* [Work to complete]: Search the material below for lines containing the string "Total", and copy every one you find.

##### Provided records #####

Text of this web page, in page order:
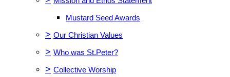
Mustard Seed Awards
> Our Christian Values
> Who was St.Peter?
> Collective Worship
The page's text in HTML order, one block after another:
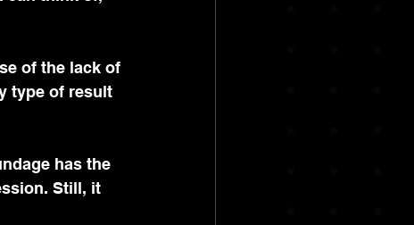
of the lack of
type of result
has the
Still, it
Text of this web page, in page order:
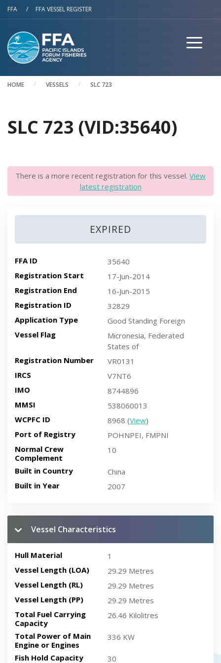
Skip to main content
FFA / FFA VESSEL REGISTER
HOME VESSELS SLC 723
SLC 723 (VID:35640)
There is a more recent registration for this vessel. View
latest registration
EXPIRED
FFA ID
35640
Registration Start
17-Jun-2014
Registration End
16-Jun-2015
Registration ID
32829
Application Type
Good Standing Foreign
Vessel Flag
Micronesia, Federated
States of
Registration Number
VR0131
IRCS
V7NT6
IMO
8744896
MMSI
538060013
WCPFC ID
8968 (View)
Port of Registry
POHNPEI, FMPNI
Normal Crew
Complement
10
Built in Country
China
Built in Year
2007
Vessel Characteristics
Hull Material
1
Vessel Length (LOA)
29.29 Metres
Vessel Length (RL)
29.29 Metres
Vessel Length (PP)
29.29 Metres
Total Fuel Carrying
Capacity
26.46 Kilolitres
Total Power of Main
Engine or Engines
336 KW
Fish Hold Capacity 30

#####

* [Solution to this exercise]:
Total Fuel Carrying
Total Power of Main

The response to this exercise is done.